» Assignment
Output exactly the lines of the listing below that run from the line with "Where is each" through the line with "overlapping towards the". No pictures.

[[ Dataset records, beginning ]]

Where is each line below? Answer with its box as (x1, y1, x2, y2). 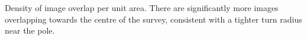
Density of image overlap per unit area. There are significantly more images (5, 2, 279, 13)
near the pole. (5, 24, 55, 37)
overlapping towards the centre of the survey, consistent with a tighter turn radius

[[ Dataset records, end ]]
[[ Dataset records, beginning ]]

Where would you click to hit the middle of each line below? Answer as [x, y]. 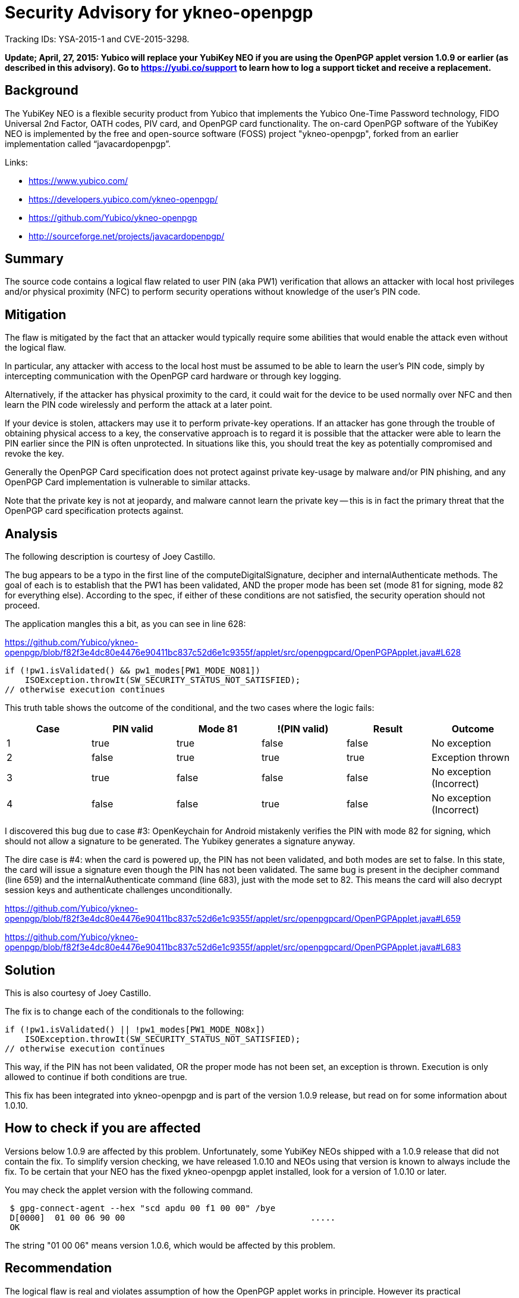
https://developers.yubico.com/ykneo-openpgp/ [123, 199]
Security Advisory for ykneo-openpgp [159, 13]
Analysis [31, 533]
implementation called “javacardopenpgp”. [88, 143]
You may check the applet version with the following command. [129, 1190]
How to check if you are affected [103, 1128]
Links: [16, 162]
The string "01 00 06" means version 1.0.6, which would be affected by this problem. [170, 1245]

[[ Dataset records, end ]]

» Solution for this problem
Where is each line below? Answer with its box as (x1, y1, x2, y2). 
Density of image overlap per unit area. There are significantly more images (5, 2, 279, 13)
near the pole. (5, 24, 55, 37)
overlapping towards the centre of the survey, consistent with a tighter turn radius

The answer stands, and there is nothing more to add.